# IPCA-15 recua 0,40% em agosto, com queda na energia elétrica e nos alimentos
A prévia da inflação oficial registrou deflação de 0,40% em agosto, informou o Instituto Brasileiro de Geografia e Estatística (IBGE) nesta quarta-feira (26). É o menor resultado para o Índice Nacional de Preços ao Consumidor Amplo 15 (IPCA-15) desde agosto de 2022, quando o indicador caiu 0,73%.
Em julho, o IPCA-15 havia avançado 0,06%. No acumulado de 12 meses, a variação passou a ser de 4,24%.
A redução nas contas de energia, decorrente do Bônus de Itaipu, foi o principal fator de alívio no índice. A energia elétrica residencial ficou 6,25% mais barata no mês, com impacto de -0,26 ponto percentual no resultado geral.
Entre os nove grupos pesquisados, cinco apresentaram queda de preços. Habitação recuou 1,41%, transportes tiveram baixa de 1% e alimentação e bebidas caíram 0,57%. Também houve deflação em vestuário, de 0,20%, e comunicação, de 0,02%.
Por outro lado, registraram alta os grupos de saúde e cuidados pessoais, com avanço de 0,40%; despesas pessoais, com 0,66%; educação, com 0,46%; e artigos de residência, com 0,04%.
A alimentação consumida em casa ficou 0,97% mais barata e influenciou o resultado do grupo de alimentos e bebidas. Entre os principais recuos, o tomate caiu 27,38%, a batata-inglesa teve redução de 25,14%, a cenoura recuou 17,05% e o café moído ficou 2,31% mais barato.
No grupo de transportes, as passagens aéreas tiveram queda de 13,30%. Os combustíveis recuaram, em média, 1,43%, com baixas de 3,63% no etanol, 1,23% na gasolina e 0,71% no óleo diesel.

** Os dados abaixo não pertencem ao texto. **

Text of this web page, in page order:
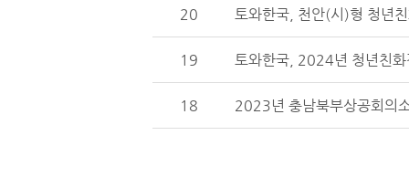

O IPCA-15 segue metodologia semelhante à do IPCA, índice oficial de inflação utilizado como referência na meta estabelecida pelo governo, de 3% em 12 meses, com margem de tolerância de 1,5 ponto percentual para cima ou para baixo.
A principal diferença entre os indicadores está no período de coleta e na abrangência territorial. Para o resultado de agosto, os preços do IPCA-15 foram pesquisados entre 16 de julho e 14 de agosto.
A pesquisa considera uma cesta de 367 produtos e serviços consumidos por famílias com renda entre um e 40 salários mínimos. O levantamento é realizado em 11 localidades, incluindo nove regiões metropolitanas, além de Brasília e Goiânia.
O IPCA cheio de agosto será divulgado em 11 de setembro. A projeção do mercado financeiro, indicada pelo boletim Focus do Banco Central divulgado na segunda-feira (24), é de deflação de 0,18% no mês.